Records contained in a dataset
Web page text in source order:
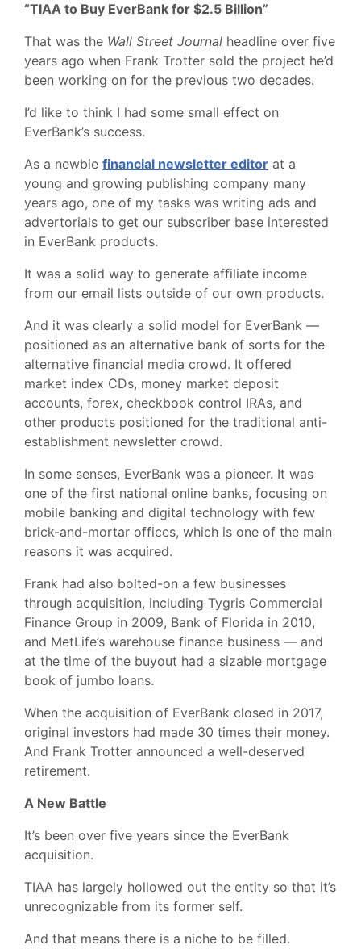
“TIAA to Buy EverBank for $2.5 Billion”
That was the Wall Street Journal headline over five
years ago when Frank Trotter sold the project he’d
been working on for the previous two decades.
I’d like to think I had some small effect on
EverBank’s success.
As a newbie financial newsletter editor at a
young and growing publishing company many
years ago, one of my tasks was writing ads and
advertorials to get our subscriber base interested
in EverBank products.
It was a solid way to generate affiliate income
from our email lists outside of our own products.
And it was clearly a solid model for EverBank —
positioned as an alternative bank of sorts for the
alternative financial media crowd. It offered
market index CDs, money market deposit
accounts, forex, checkbook control IRAs, and
other products positioned for the traditional anti-
establishment newsletter crowd.
In some senses, EverBank was a pioneer. It was
one of the first national online banks, focusing on
mobile banking and digital technology with few
brick-and-mortar offices, which is one of the main
reasons it was acquired.
Frank had also bolted-on a few businesses
through acquisition, including Tygris Commercial
Finance Group in 2009, Bank of Florida in 2010,
and MetLife’s warehouse finance business — and
at the time of the buyout had a sizable mortgage
book of jumbo loans.
When the acquisition of EverBank closed in 2017,
original investors had made 30 times their money.
And Frank Trotter announced a well-deserved
retirement.
A New Battle
It’s been over five years since the EverBank
acquisition.
TIAA has largely hollowed out the entity so that it’s
unrecognizable from its former self.
And that means there is a niche to be filled.

The problem: Using the data above, print exactly the lines from the line that contains "It was a solid" through the line that contains "alternative financial media crowd. It offered", with both included.

Your response:
It was a solid way to generate affiliate income
from our email lists outside of our own products.
And it was clearly a solid model for EverBank —
positioned as an alternative bank of sorts for the
alternative financial media crowd. It offered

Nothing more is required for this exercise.